(Excerpts from a dataset)
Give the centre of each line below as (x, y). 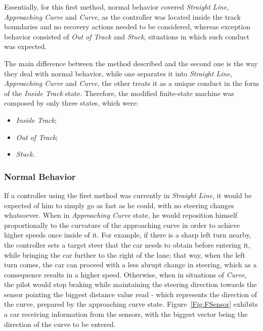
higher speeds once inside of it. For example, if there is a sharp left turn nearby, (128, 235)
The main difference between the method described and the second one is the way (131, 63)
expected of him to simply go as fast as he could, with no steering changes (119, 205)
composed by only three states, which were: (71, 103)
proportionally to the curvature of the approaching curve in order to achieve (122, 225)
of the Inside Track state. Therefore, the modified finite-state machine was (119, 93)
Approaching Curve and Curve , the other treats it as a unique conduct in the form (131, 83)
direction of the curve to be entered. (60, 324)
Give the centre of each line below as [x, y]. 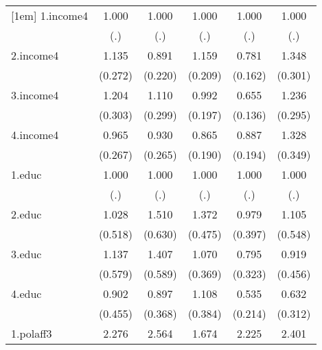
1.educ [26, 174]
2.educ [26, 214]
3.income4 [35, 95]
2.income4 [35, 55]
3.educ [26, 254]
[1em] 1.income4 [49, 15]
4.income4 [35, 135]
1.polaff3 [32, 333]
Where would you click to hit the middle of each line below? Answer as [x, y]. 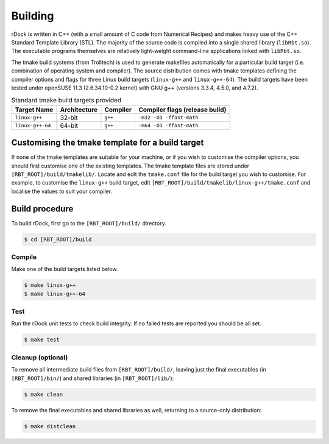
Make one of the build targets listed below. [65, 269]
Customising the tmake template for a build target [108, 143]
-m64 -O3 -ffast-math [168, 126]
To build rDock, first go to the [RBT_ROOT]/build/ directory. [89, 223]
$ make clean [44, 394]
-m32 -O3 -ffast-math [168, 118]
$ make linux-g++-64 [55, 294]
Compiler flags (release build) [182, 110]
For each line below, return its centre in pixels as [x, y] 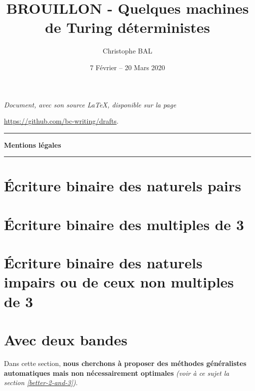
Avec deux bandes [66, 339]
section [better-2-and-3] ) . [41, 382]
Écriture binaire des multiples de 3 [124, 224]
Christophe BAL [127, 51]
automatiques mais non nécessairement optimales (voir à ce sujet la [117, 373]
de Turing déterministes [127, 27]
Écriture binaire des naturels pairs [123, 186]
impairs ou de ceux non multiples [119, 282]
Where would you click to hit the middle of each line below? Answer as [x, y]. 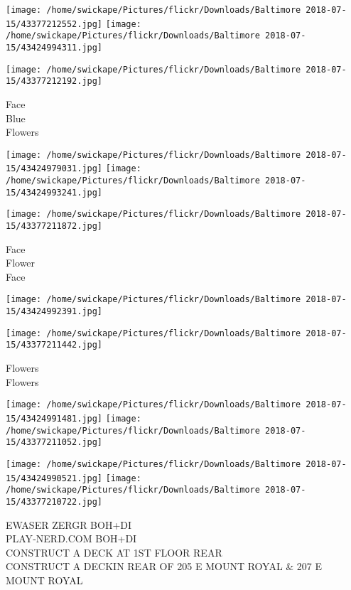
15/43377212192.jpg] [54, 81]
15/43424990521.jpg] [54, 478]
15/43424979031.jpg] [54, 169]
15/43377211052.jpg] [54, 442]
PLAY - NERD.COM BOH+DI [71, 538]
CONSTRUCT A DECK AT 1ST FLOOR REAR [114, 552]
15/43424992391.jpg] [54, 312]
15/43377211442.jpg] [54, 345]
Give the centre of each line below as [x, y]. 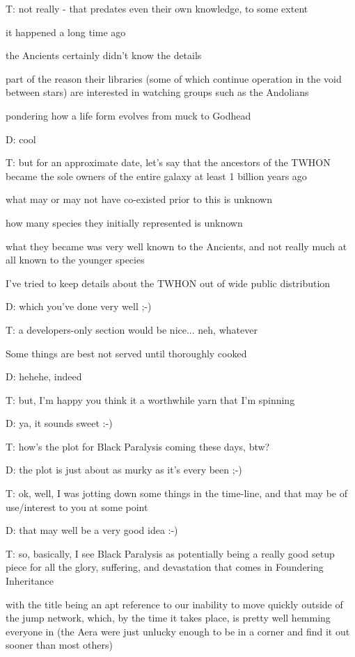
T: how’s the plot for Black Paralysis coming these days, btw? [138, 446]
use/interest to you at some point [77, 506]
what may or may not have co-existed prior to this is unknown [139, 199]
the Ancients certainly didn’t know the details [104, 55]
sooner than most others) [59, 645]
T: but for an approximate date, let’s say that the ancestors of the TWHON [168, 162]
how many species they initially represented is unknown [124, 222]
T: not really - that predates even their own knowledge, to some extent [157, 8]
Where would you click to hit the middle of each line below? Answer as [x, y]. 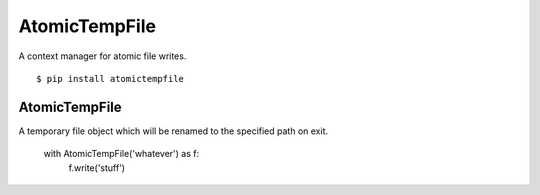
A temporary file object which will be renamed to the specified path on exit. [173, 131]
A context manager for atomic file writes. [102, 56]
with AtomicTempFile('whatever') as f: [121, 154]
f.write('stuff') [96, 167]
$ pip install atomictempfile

Work item
Copy down every line of the entries containing the word "which".

Task output
composed by only three states, which were: (71, 103)
A temporary file object which will be renamed to the specified path on exit. [173, 131]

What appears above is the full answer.